Several studies that aimed to estimate the prevalence of adenoviruses in wildlife only screen faecal samples because of their ready availability (e.g. from wild rodents [31, 32]). However, detection of adenoviruses in faeces alone (e.g. without evidence of disease) should be viewed with caution since the presence of adenoviral DNA may be due to ingestion of infected prey, with subsequent excretion of intact adenoviral capsids and/or DNA following gastrointestinal passage. In the current study, we detected an Aviadenovirus (MAdV-1) in both tissues and faeces in multiple animals and suggest that this most likely indicates the presence of infection in pine martens. Furthermore, we would have expected to detect multiple different aviadenoviruses of prey origin if pine martens were not the true host of MAdV-1. However, there is a need to screen tissue samples from prey species for the presence of MAdV-1 sequences.

It remains to be determined if and how MAdV-1 can spread among pine martens, although the faecal-oral route is likely, given the presence of the virus in faecal samples. Whether the virus can re-infect avian species cannot be determined until the virus is isolated. Furthermore, it is uncertain whether any disease is caused by MAdV-1. MAdV-2 and LAdV-1 closely resemble mastadenoviruses and may have evolved from other mastadenoviruses following co-speciation with their hosts [33].

The lack of gross lesions suggestive of viral infection in pine martens or otters implies that the animals were likely to be persistently infected. There is evidence for persistent infection with CAV-1 in red foxes, which are a wildlife reservoir of the virus for dogs [14]. Some other adenoviruses also have broad host ranges [20, 30, 34], so the possibility of transmission of a novel adenovirus from wild mustelids to domestic mustelids, such as ferrets, should be considered.

In conclusion, we have detected at least three novel adenoviral sequences in tissues and faeces from two species of mustelids in the UK, namely pine martens and otters.
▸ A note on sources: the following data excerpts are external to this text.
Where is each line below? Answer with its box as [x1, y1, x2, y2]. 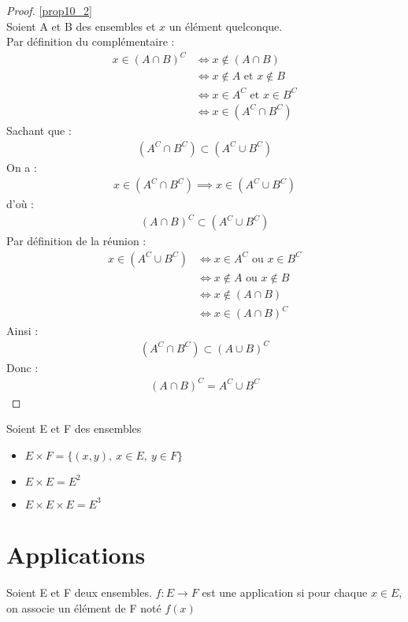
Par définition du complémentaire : [6, 33, 175, 50]
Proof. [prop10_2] [6, 2, 92, 18]
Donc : [6, 359, 39, 375]
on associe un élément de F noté [6, 599, 161, 616]
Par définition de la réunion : [6, 233, 147, 249]
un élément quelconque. [169, 17, 283, 34]
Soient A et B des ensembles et [6, 17, 156, 34]
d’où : [6, 196, 35, 212]

Further work is required to determine whether these are true mustelid adenoviruses that are able to undergo replication and transmission in their respective host species. Further efforts to isolate the viruses in cell culture are warranted. It is also important to establish the mechanisms that allow adenoviruses to establish persistent infections. The presence of persistent infection with potentially pathogenic viruses should be taken into consideration when translocating free-ranging animals between habitats [35, 36], and also when transferring captive animals amongst zoological collections.